Here is one algorithm to factor $a + bi$ when $a \neq 0$, $b \neq 0$:
- Compute the norm of $a + bi$, which is a purely real integer $n$.
- Factor $n$ into $\mathbb{Z}$ primes and if possible further into Gaussian primes.
- From the Gaussian prime factorization of $n$, identify the conjugate pairs. In each conjugate pair, there is one number that belongs in the factorization of $a + bi$ and one that does not. At this point I wish I had something more clever than telling you to try each combination, by dividing $a + bi$ by each number of the conjugate pair and discarding those numbers which don't give Gaussian integers; if both divisions give Gaussian integers, discard one number of the pair arbitrarily.

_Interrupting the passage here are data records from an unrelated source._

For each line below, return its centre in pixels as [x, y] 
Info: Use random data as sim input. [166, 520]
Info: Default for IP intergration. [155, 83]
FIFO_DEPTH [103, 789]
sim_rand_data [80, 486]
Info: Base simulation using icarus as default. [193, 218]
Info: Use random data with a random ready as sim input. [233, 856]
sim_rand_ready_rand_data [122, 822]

- If necessary, prefix the factorization with a Gaussian unit (other than 1) to get the signs right.
The most important thing to remember is that the norm function is multiplicative: $N(pq) = N(p) N(q)$. This is something that you can carry over to many real and imaginary rings. Also, if the norm is a number that is prime in $\mathbb{Z}$, that means the corresponding number is prime (or at least irreducible) in the particular domain at hand.

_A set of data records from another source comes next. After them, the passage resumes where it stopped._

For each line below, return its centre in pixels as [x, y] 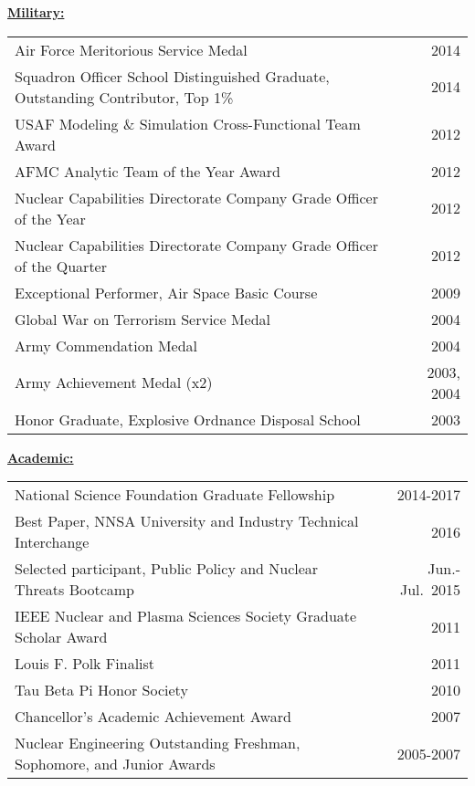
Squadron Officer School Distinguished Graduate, [172, 76]
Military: [36, 12]
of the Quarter [61, 266]
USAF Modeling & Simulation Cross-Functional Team [188, 123]
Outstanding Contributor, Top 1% [124, 97]
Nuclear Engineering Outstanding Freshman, [158, 743]
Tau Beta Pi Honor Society [101, 690]
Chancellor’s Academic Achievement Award [153, 717]

In $\mathbb{Z}[i]$ we have the additional wrinkle that since $d = -1$ the norm function works out to $a^2 + b^2$, which can be occasionally confusing, compared to something more helpful like $a^2 + 2b^2$ in the case of $\mathbb{Z}[\sqrt{-2}]$ or $a^2 - 3b^2$ in the case of $\mathbb{Z}[\sqrt{3}]$.
Review the norm function of $\mathbb{Z}[i]$: $$N(a + bi) = (a - bi)(a + bi) = a^2 + b^2.$$ Thus $$N(-19 + 43i) = (-19 - 43i)(-19 + 43i) = 2210$$ and $2210 = 2 \times 5 \times 13 \times 17$.

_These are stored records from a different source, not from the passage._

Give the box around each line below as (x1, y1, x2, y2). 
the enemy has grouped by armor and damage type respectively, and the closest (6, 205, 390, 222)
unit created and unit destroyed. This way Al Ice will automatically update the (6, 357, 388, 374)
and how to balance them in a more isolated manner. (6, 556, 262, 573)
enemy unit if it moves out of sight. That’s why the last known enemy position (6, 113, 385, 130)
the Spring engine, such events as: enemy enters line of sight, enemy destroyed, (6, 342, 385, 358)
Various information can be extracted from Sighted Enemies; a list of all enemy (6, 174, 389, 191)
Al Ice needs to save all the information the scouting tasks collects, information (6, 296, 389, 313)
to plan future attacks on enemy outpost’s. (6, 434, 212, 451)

Fermat stated and Euler proved that if positive $p = 2$ or $p \equiv 1 \pmod 4$, then $p = a^2 + b^2$. This means that such primes in $\mathbb{Z}$ are composite in $\mathbb{Z}[i]$. The example of $-19 + 43i$ seems to have been contrived specifically to use the first four primes of $\mathbb{Z}^+$ that are composite in $\mathbb{Z}[i]$. We have $$2210 = (1 - i)(1 + i)(1 - 2i)(1 + 2i)(2 - 3i)(2 + 3i)(1 - 4i)(1 + 4i).$$ Since $(-19 - 43i)(-19 + 43i) = 2210$, the factorization of $2210$ overshoots the factorization of $-19 + 43i$ by $-19 - 43i$.
So we try $$\frac{-19 + 43i}{1 - i} = -31 + 12i$$ and $$\frac{-19 + 43i}{1 + i} = 12 + 31i;$$ since both of these give Gaussian integers, I arbitrarily choose to discard $1 + 2i$. Things are more clear-cut with the conjugate pair for 5: $$\frac{-19 + 43i}{1 + 2i} = \frac{67 + 81i}{5}.$$
This leads to $$(1 - i)(1 - 2i)(2 + 3i)(1 + 4i) = 43 + 19i,$$ which is almost correct. We need to swap the real and imaginary parts and change the sign of the new real part. Clearly $-1$ won't do (that would give $-43 - 19i$), and less obviously $-i$ doesn't work either. Then $$i(1 - i)(1 - 2i)(2 + 3i)(1 + 4i) = -19 + 43i.$$
This has been overly laborious and I'm sure someone will come along with a much cleverer way. But even with the algorithm I have presented here I could have skipped Step 4 if I had made a different choice with the conjugate pair for 2, since $$(1 + i)(1 - 2i)(2 + 3i)(1 + 4i) = -19 + 43i.$$